> [Problem to solve] Give the data below again exactly as it stands. Omit the pictures.

Entries taken from a collection

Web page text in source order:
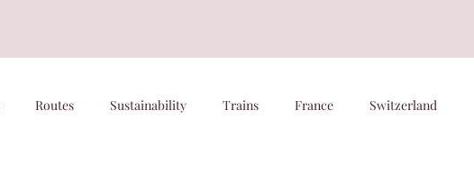
Routes Sustainability Trains France Switzerland
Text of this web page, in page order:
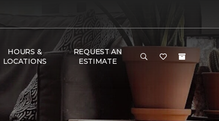
HOURS &
LOCATIONS
REQUEST AN
ESTIMATE
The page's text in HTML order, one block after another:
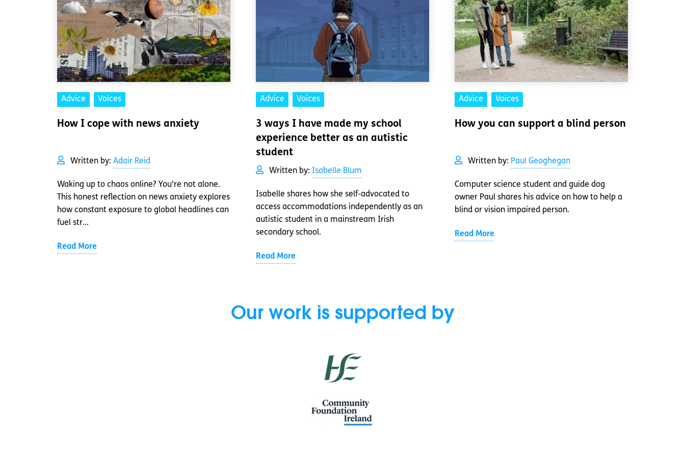
Advice Voices
How I cope with news anxiety
Written by: Adair Reid
Waking up to chaos online? You're not alone.
This honest reflection on news anxiety explores
how constant exposure to global headlines can
fuel str...
Read More
Advice Voices
3 ways I have made my school
experience better as an autistic
student
Written by: Isabelle Blum
Isabelle shares how she self-advocated to
access accommodations independently as an
autistic student in a mainstream Irish
secondary school.
Read More
Advice Voices
How you can support a blind person
Written by: Paul Geoghegan
Computer science student and guide dog
owner Paul shares his advice on how to help a
blind or vision impaired person.
Read More
Our work is supported by
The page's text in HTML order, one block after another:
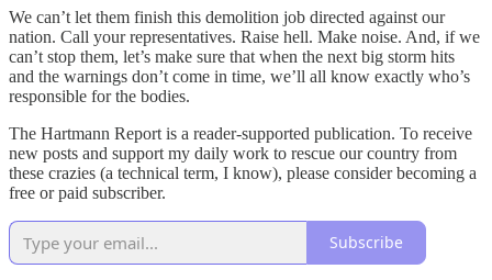
We can’t let them finish this demolition job directed against our
nation. Call your representatives. Raise hell. Make noise. And, if we
can’t stop them, let’s make sure that when the next big storm hits
and the warnings don’t come in time, we’ll all know exactly who’s
responsible for the bodies.
The Hartmann Report is a reader-supported publication. To receive
new posts and support my daily work to rescue our country from
these crazies (a technical term, I know), please consider becoming a
free or paid subscriber.
Subscribe
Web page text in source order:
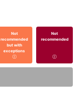
Not
recommended
but with
exceptions
Not
recommended
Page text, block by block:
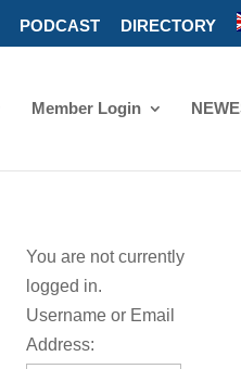
PODCAST DIRECTORY
Member Login
You are not currently
logged in.
Username or Email
Address:
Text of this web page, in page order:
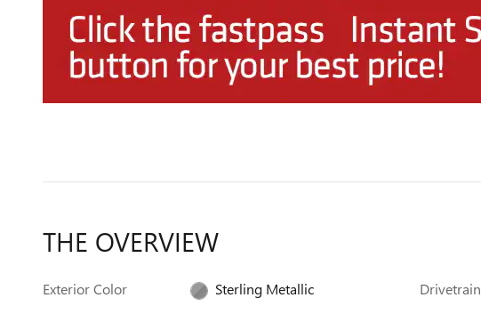
THE OVERVIEW
Exterior Color
Sterling Metallic
Drivetrain
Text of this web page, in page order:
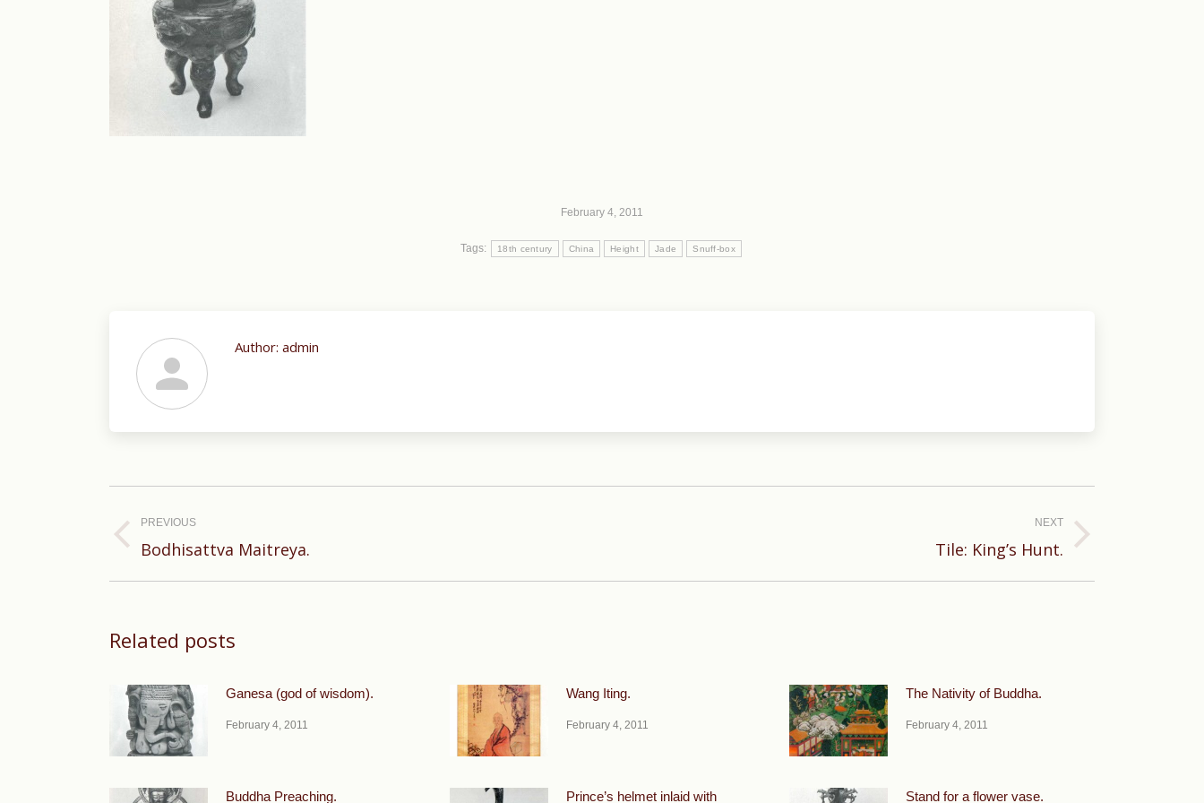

> [Response to the task]
Web page text in source order:
Routes Sustainability Trains France Switzerland
Text of this web page, in page order:
HOURS &
LOCATIONS
REQUEST AN
ESTIMATE
The page's text in HTML order, one block after another:
Advice Voices
How I cope with news anxiety
Written by: Adair Reid
Waking up to chaos online? You're not alone.
This honest reflection on news anxiety explores
how constant exposure to global headlines can
fuel str...
Read More
Advice Voices
3 ways I have made my school
experience better as an autistic
student
Written by: Isabelle Blum
Isabelle shares how she self-advocated to
access accommodations independently as an
autistic student in a mainstream Irish
secondary school.
Read More
Advice Voices
How you can support a blind person
Written by: Paul Geoghegan
Computer science student and guide dog
owner Paul shares his advice on how to help a
blind or vision impaired person.
Read More
Our work is supported by
The page's text in HTML order, one block after another:
We can’t let them finish this demolition job directed against our
nation. Call your representatives. Raise hell. Make noise. And, if we
can’t stop them, let’s make sure that when the next big storm hits
and the warnings don’t come in time, we’ll all know exactly who’s
responsible for the bodies.
The Hartmann Report is a reader-supported publication. To receive
new posts and support my daily work to rescue our country from
these crazies (a technical term, I know), please consider becoming a
free or paid subscriber.
Subscribe
Web page text in source order:
Not
recommended
but with
exceptions
Not
recommended
Page text, block by block:
PODCAST DIRECTORY
Member Login
You are not currently
logged in.
Username or Email
Address:
Text of this web page, in page order:
THE OVERVIEW
Exterior Color
Sterling Metallic
Drivetrain
Text of this web page, in page order:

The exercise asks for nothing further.